• International Journal of Technology (IJTech)
  • Vol 14, No 4 (2023)

ReqGo: A Semi-Automated Requirements Management Tool

ReqGo: A Semi-Automated Requirements Management Tool

Title: ReqGo: A Semi-Automated Requirements Management Tool
Shi-Jing Koh, Fang-Fang Chua

Corresponding email:


Cite this article as:
Koh, S.-J., Chua, F.-F, 2023. ReqGo: A Semi-Automated Requirements Management Tool. International Journal of Technology. Volume 14(4), pp. 713-723

212
Downloads
Shi-Jing Koh Faculty of Computing and Informatics, Multimedia University,63100 Cyberjaya, Selangor, Malaysia
Fang-Fang Chua Faculty of Computing and Informatics, Multimedia University,63100 Cyberjaya, Selangor, Malaysia
Email to Corresponding Author

Abstract
ReqGo: A Semi-Automated Requirements Management Tool

This study deals with issues of changes in requirements management by dealing with requirements ambiguity and prioritization. A hypothesis about the possibility of integrating machine learning techniques and requirements management processes has been proven. It highlights the efforts in automating requirements ambiguity identification, requirements classification, and prioritization considering multi-criteria in decision-making through the utilization of Natural Language Processing (NLP) techniques and Universal Sentence Encoder. Naive Bayes (NB) classifier has been applied with its remarkable performance on binarily classifying requirements. Although existing methods proved to improve one or two of the process significantly, it rarely integrates the whole requirements management activity. The proposed tool helps the development team to manage the requirements systematically. The prioritization algorithm is proved to work as expected by considering multiple constraints before calculating the priority value. Meanwhile, it identifies the ambiguity that exists in the requirement automatically. The ambiguity classifier successfully identifies 87.5% of requirements accurately. Possible future work could be done in improving the prioritization module by allowing automated estimation of priority value upon requirements change. Future work may extend the automation coverage by providing test case generation.

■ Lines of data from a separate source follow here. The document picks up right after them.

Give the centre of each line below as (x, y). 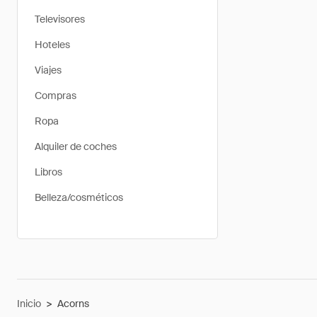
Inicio (29, 304)
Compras (56, 96)
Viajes (48, 70)
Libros (48, 172)
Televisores (60, 19)
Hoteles (52, 45)
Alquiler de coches (76, 146)
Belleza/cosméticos (79, 197)
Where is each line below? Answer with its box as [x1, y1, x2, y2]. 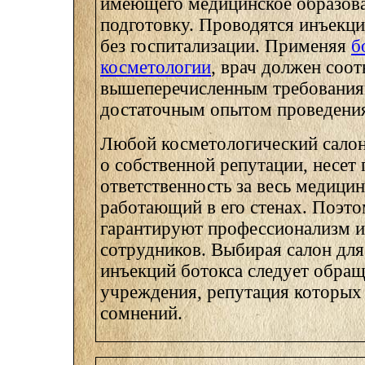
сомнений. [100, 302, 182, 323]
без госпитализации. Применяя [100, 35, 351, 56]
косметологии [100, 56, 211, 77]
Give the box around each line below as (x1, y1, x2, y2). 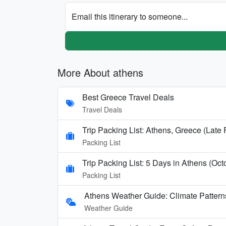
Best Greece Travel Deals (82, 91, 174, 103)
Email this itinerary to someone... (72, 10, 188, 22)
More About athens (58, 65, 143, 80)
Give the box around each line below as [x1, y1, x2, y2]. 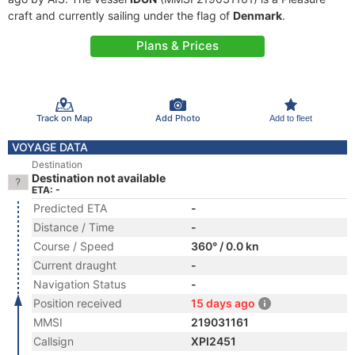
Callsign [33, 334, 74, 348]
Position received [33, 296, 122, 310]
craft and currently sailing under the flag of [8, 9, 233, 22]
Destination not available [32, 171, 166, 185]
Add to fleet [269, 113, 312, 123]
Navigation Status [33, 277, 126, 291]
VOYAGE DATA [12, 140, 88, 154]
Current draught [33, 258, 116, 272]

NLP; Requirements; Requirements ambiguity; Requirements prioritization

Introduction

    Requirements Management has been the backbone of most software development to achieve the goal of every project. It handles rapidly changing requirements with proper planning, analysis, documenting, prioritizing, and integration of requirements to provide up-to-date requirements for a project.
    It is crucial to get the "right" requirements from the clients and put the requirements in the "right" place (Hafeez, Rasheed, and Khan, 2017).  Nevertheless, constantly changing requirements may end up in a large-scale system and require much effort in managing the details to ensure the information is always up to date. A key part of requirements management is managing the changes. The manual process of labeling requirements could be time-consuming and error-prone (Iqbal, Elahidoost, and Lucio, 2018). A failure to identify any issues in requirements in the early stage could result in project delay, which brings out the issues of loss of revenue, tarnished reputations, and loss of trust (Riazi and Nawi, 2018), other than adversely affect the expectation of the clients and the final product and finally, lead to project failure.
    This paper aims to propose a semi-automated requirements management tool, ReqGo and analyses how it benefits the existing requirements management process. More precisely, we pursue the following research questions: 1) How to identify ambiguity in requirements automatically? 2) How to improve requirements prioritization tasks through semi-automation? 3) How to integrate automated tasks into the requirements management process? The proposed tool makes use of Natural Language Processing (NLP) to classify requirements, detect requirement ambiguity, and automatically prioritize them using multi-criteria decision-making to facilitate effective resource utilization, besides providing the ability for users to manage their requirements and relevant artifacts. Among various NLP algorithms available to analyze and process the data, Naive Bayes (NB) has been chosen due to its feature that supports binary classification, which is ideal for classifying the requirement into two categories, i.e., Functional and Non-Function Requirements.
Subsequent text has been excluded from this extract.